Provided data →
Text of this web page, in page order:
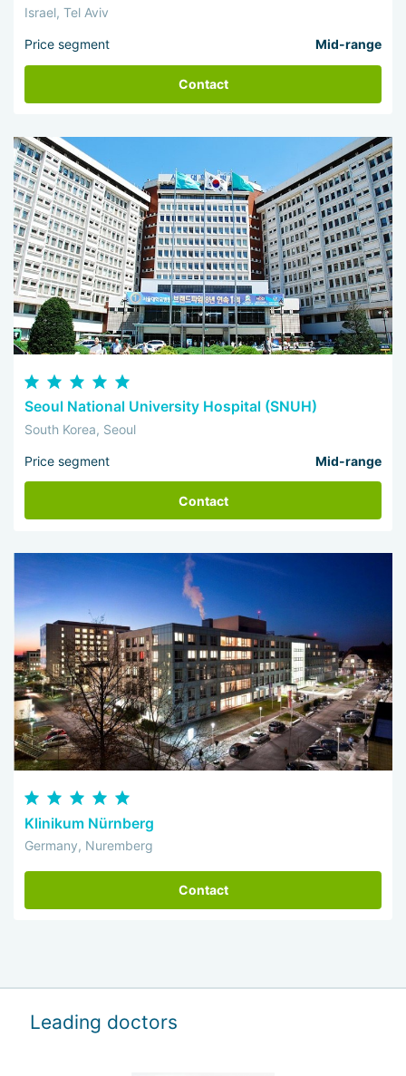
Israel, Tel Aviv
Price segment Mid-range
Contact
Seoul National University Hospital (SNUH)
South Korea, Seoul
Price segment Mid-range
Contact
Klinikum Nürnberg
Germany, Nuremberg
Contact
Leading doctors
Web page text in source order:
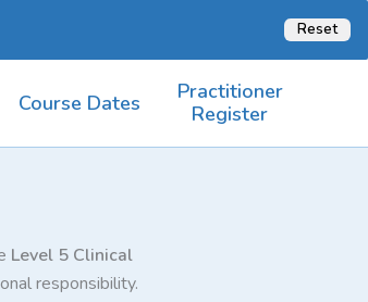
Reset
Course Dates
Practitioner
Register
Level 5 Clinical
responsibility.
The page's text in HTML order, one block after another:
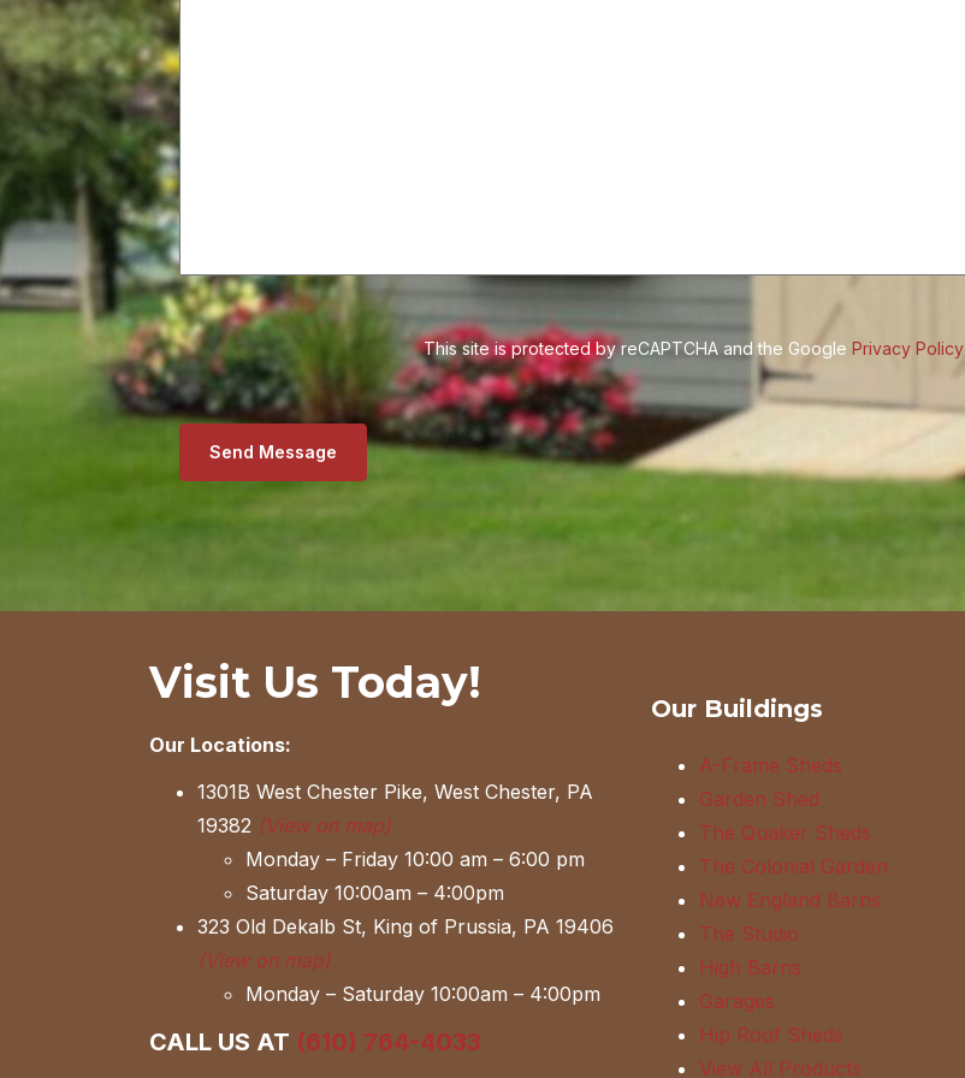
This site is protected by reCAPTCHA and the GooglePrivacy Policy
Send Message
Visit Us Today!
Our Locations:
1301B West Chester Pike, West Chester, PA
19382 (View on map)
Monday – Friday 10:00 am – 6:00 pm
Saturday 10:00am – 4:00pm
323 Old Dekalb St, King of Prussia, PA 19406
(View on map)
Monday – Saturday 10:00am – 4:00pm
CALL US AT (610) 764-4033
Our Buildings
A-Frame Sheds
Garden Shed
The Quaker Sheds
The Colonial Garden
New England Barns
The Studio
High Barns
Garages
Hip Roof Sheds
View All Products
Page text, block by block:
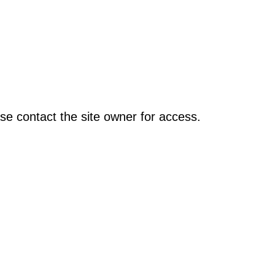
contact the site owner for access.
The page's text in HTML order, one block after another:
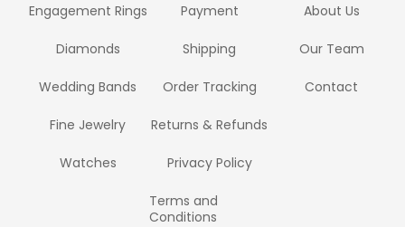
Engagement Rings
Diamonds
Wedding Bands
Fine Jewelry
Watches
Payment
Shipping
Order Tracking
Returns & Refunds
Privacy Policy
Terms and
Conditions
About Us
Our Team
Contact
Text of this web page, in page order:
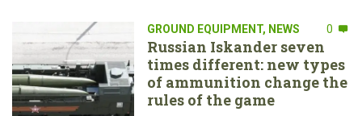
GROUND EQUIPMENT, NEWS 0
Russian Iskander seven
times different: new types
of ammunition change the
rules of the game
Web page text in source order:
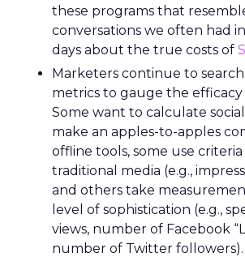
these programs that
conversations we often had
days about the true costs of
Marketers continue to
metrics to gauge the efficacy
Some want to calculate social
make an apples-to-apples
offline tools, some use
traditional media (e.g.,
and others take
level of sophistication (e.g.,
views, number of Facebook
number of Twitter followers).
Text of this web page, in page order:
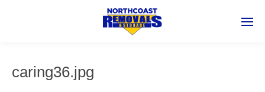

Aim of the exercise →
Without the pictures, extract every entry verbatim.

Answer to this exercise →
Text of this web page, in page order:
Israel, Tel Aviv
Price segment Mid-range
Contact
Seoul National University Hospital (SNUH)
South Korea, Seoul
Price segment Mid-range
Contact
Klinikum Nürnberg
Germany, Nuremberg
Contact
Leading doctors
Web page text in source order:
Reset
Course Dates
Practitioner
Register
Level 5 Clinical
responsibility.
The page's text in HTML order, one block after another:
This site is protected by reCAPTCHA and the GooglePrivacy Policy
Send Message
Visit Us Today!
Our Locations:
1301B West Chester Pike, West Chester, PA
19382 (View on map)
Monday – Friday 10:00 am – 6:00 pm
Saturday 10:00am – 4:00pm
323 Old Dekalb St, King of Prussia, PA 19406
(View on map)
Monday – Saturday 10:00am – 4:00pm
CALL US AT (610) 764-4033
Our Buildings
A-Frame Sheds
Garden Shed
The Quaker Sheds
The Colonial Garden
New England Barns
The Studio
High Barns
Garages
Hip Roof Sheds
View All Products
Page text, block by block:
contact the site owner for access.
The page's text in HTML order, one block after another:
Engagement Rings
Diamonds
Wedding Bands
Fine Jewelry
Watches
Payment
Shipping
Order Tracking
Returns & Refunds
Privacy Policy
Terms and
Conditions
About Us
Our Team
Contact
Text of this web page, in page order:
GROUND EQUIPMENT, NEWS 0
Russian Iskander seven
times different: new types
of ammunition change the
rules of the game
Web page text in source order:
these programs that
conversations we often had
days about the true costs of
Marketers continue to
metrics to gauge the efficacy
Some want to calculate social
make an apples-to-apples
offline tools, some use
traditional media (e.g.,
and others take
level of sophistication (e.g.,
views, number of Facebook
number of Twitter followers).
Text of this web page, in page order:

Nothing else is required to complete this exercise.